> _DESCRIPTION OF THE TASK_:
Copy the data that follows, character for character, minus the pictures.

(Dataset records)
::::
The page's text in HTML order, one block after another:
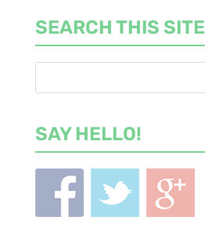
SEARCH THIS SITE
SAY HELLO!
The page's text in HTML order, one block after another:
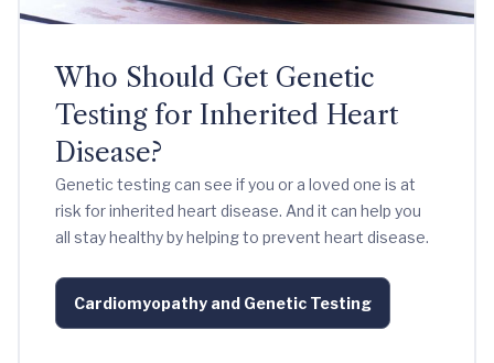
Who Should Get Genetic
Testing for Inherited Heart
Disease?
Genetic testing can see if you or a loved one is at
risk for inherited heart disease. And it can help you
all stay healthy by helping to prevent heart disease.
Cardiomyopathy and Genetic Testing
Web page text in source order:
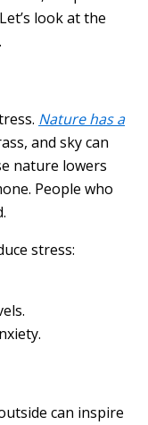
look at the
Nature has a
and sky can
nature lowers
People who
stress:
can inspire
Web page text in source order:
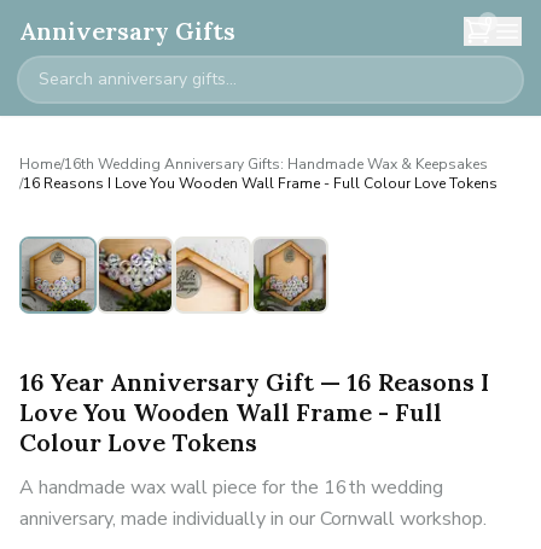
::::
> _REPLY TO THE EXERCISE_:
The page's text in HTML order, one block after another:
SEARCH THIS SITE
SAY HELLO!
The page's text in HTML order, one block after another:
Who Should Get Genetic
Testing for Inherited Heart
Disease?
Genetic testing can see if you or a loved one is at
risk for inherited heart disease. And it can help you
all stay healthy by helping to prevent heart disease.
Cardiomyopathy and Genetic Testing
Web page text in source order:
look at the
Nature has a
and sky can
nature lowers
People who
stress:
can inspire
Web page text in source order:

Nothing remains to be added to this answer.